On pourra certainement discourir encore des années sur la pertinence de faire un film sur la tuerie de Polytechnique. Les passions s'enflamment rapidement face à ce sujet délicat. Mais comme ce tragique événement du 6 décembre 1989 date d'il y a déjà près de vingt ans, toute une génération de jeunes (dont je suis) n'ont pas connu le malaise social généralisé qui a suivi. Le film ne tombe pas dans le piège de « l'hommage », et n'est pas cette lettre d'excuses aux femmes qu'on appréhendait.
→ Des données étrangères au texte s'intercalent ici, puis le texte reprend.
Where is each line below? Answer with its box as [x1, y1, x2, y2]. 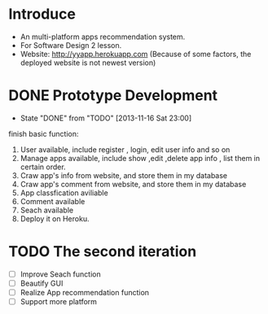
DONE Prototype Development [8, 86, 218, 105]
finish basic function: [8, 129, 79, 138]
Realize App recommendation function [20, 287, 149, 297]
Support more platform [20, 297, 98, 306]
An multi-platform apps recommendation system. [20, 32, 186, 41]
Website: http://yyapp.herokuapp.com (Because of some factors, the [20, 49, 252, 59]
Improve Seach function [20, 269, 101, 279]
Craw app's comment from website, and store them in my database [20, 179, 247, 189]
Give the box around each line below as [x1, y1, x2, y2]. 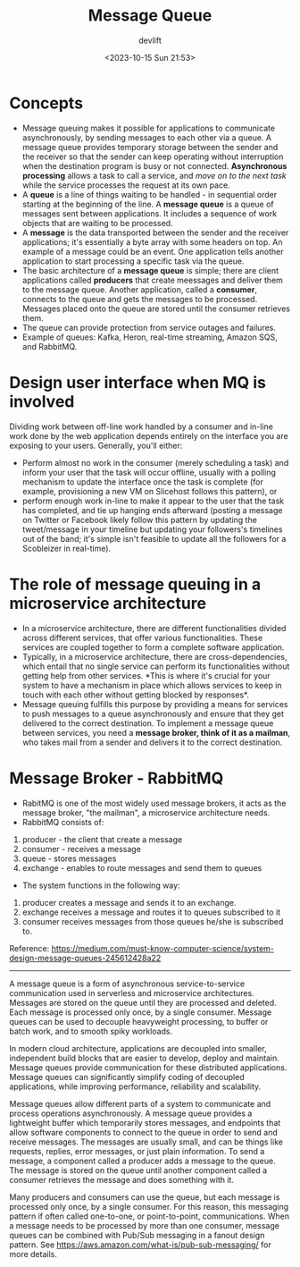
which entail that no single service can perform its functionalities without [21, 661, 290, 672]
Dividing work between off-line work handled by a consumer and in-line [9, 421, 274, 432]
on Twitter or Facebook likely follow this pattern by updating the [21, 514, 257, 525]
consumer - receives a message [21, 843, 141, 854]
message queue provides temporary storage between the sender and [21, 141, 279, 152]
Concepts [9, 93, 83, 113]
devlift [137, 35, 162, 46]
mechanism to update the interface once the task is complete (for [21, 476, 263, 487]
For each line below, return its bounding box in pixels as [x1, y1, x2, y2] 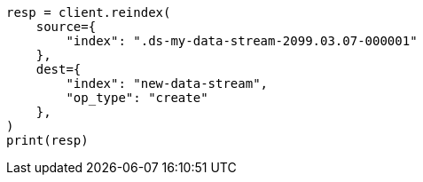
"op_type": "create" [66, 91, 208, 105]
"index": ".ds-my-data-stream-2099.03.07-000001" [66, 34, 418, 48]
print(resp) [6, 133, 89, 147]
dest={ [35, 62, 82, 76]
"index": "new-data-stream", [66, 76, 269, 91]
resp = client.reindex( [6, 5, 171, 20]
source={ [35, 20, 97, 34]
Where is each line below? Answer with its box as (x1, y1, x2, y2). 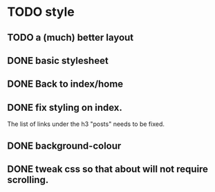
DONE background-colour (7, 140, 122, 151)
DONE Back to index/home (7, 78, 124, 90)
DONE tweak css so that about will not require (7, 163, 209, 175)
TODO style (7, 4, 75, 20)
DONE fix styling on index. (7, 101, 122, 114)
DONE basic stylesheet (7, 54, 109, 66)
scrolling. (7, 173, 49, 186)
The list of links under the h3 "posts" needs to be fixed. (7, 120, 165, 128)
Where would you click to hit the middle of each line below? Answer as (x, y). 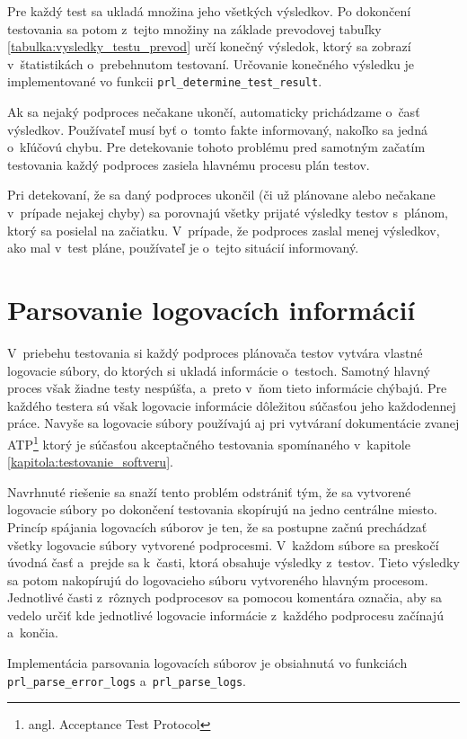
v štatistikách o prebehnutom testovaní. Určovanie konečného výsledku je (211, 63)
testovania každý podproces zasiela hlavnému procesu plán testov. (189, 164)
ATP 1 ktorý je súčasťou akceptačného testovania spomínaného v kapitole (209, 442)
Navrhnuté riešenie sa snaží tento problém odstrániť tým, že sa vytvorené (209, 491)
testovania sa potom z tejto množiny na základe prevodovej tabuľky (194, 28)
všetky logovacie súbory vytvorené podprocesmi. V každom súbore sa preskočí (223, 544)
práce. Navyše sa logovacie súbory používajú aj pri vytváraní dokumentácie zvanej (233, 423)
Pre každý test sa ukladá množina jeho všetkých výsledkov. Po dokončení (209, 11)
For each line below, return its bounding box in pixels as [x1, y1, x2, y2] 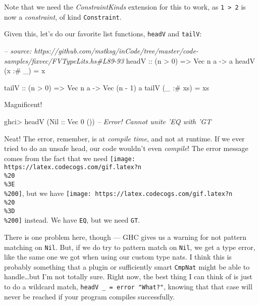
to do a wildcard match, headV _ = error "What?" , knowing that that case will [4, 281, 252, 292]
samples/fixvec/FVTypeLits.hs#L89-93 [4, 55, 124, 66]
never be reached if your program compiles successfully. [4, 291, 175, 301]
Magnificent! [4, 99, 42, 110]
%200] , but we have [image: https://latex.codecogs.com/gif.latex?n [4, 188, 233, 198]
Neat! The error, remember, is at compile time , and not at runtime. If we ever [4, 133, 245, 143]
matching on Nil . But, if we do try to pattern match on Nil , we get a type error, [4, 241, 255, 252]
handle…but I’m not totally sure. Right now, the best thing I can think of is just [4, 271, 252, 282]

Il est plutôt ancré dans le réel, dans la mesure où les émotions dont il est saturé - et qui sont dues à une maîtrise technique du code cinématographique - pourraient s'appliquer à toutes les tueries et à tous les tueurs fous. Il n'y a pas de morts « pires » que d'autres; elles sont toutes d'une grande tristesse et c'est ce que le film, sobre et poignant, parvient à démontrer.
Un jeune homme fait irruption dans les corridors de l'École Polytechnique avec l'intention de se suicider et d'emmener avec lui dans la mort le plus de femmes possibles, voulant se venger des féministes qui lui ont gâché la vie. Valérie, qui vient d'obtenir un important stage, et Jean-François, un de ses camarades, vivent le drame de l'intérieur.
À la barre, Denis Villeneuve - sans doute l'un des meilleurs plasticiens de sa génération, en ce sens qu'il insuffle à ses images une profondeur émotive exceptionnelle - montre sans commenter les événements qui se déroulent sous nos yeux; de la violence, du sang, de l'horreur mais pas de sensationnalisme déplacé. Quand 15 personnes meurent, il ne peut y avoir de héros. Le noir est blanc est d'une humilité nécessaire; adoucissant la vue du sang et posant une distance nécessaire entre ce chaos qui ne peut pas être réel mais qui l'est pourtant. La caméra de Villeneuve et du directeur-photo Pierre Gill, qui fait un travail exceptionnel, sert le récit en ce qu'elle est aussi étourdissante que ces 19 minutes ont pu l'être il y a vingt ans. Du vrai travail bien fait, appuyé encore par le bruit des coups de fusil - d'une efficacité si grand qu'on souhaite ne plus jamais l'entendre.
Les comédiens, dont l'excellent Maxim Gaudette, se tirent extrêmement bien d'affaire; les interprétations sont senties sans être larmoyantes et la tension est sobrement mais efficacement partagée. Gaudette en particulier est prisonnier d'un rôle ingrat et exigeant qui marquera sans doute les mémoires. Karine Vanasse et Sébastien Huberdeau accomplissent le défi de sembler « réalistes » alors que la situation est complètement surréelle. Tous les trois sont excellents.
Tous ces bons mots s'appliquent en fait à 95 % du film. Car les derniers instants du long métrage sont les seuls à s'écarter de la direction choisie. Toutes ces émotions qui étaient obtenues à force de travail et de manipulation du médium cinéma sont maintenant imposées, brutalement et sans plus de cérémonie, à un spectateur qui n'en veut pas. La voix-off, quétaine au possible, ne vient heureusement pas gâcher l'expérience mais laisse un goût très amer à la fin d'un long métrage qui aurait pu aller davantage à l'essentiel. Des bons sentiments qui trahissent une intention de donner un peu d'espoir alors qu'il était temps de vivre un deuil. De dire ça démontre encore une fois l'efficacité du film.
Reste que Polytechnique est un film d'une grande efficacité qui n'est ni choquant, ni irrespectueux. Il est tout le contraire, en fait; ses images sont d'une grande beauté et ses émotions d'un grand respect, autant pour les victimes du passé que pour les spectateurs du présent.
Il n'y a pas de morts « pires » que d'autres; elles sont toutes d'une grande tristesse et c'est ce que le film, sobre et poignant, parvient à démontrer.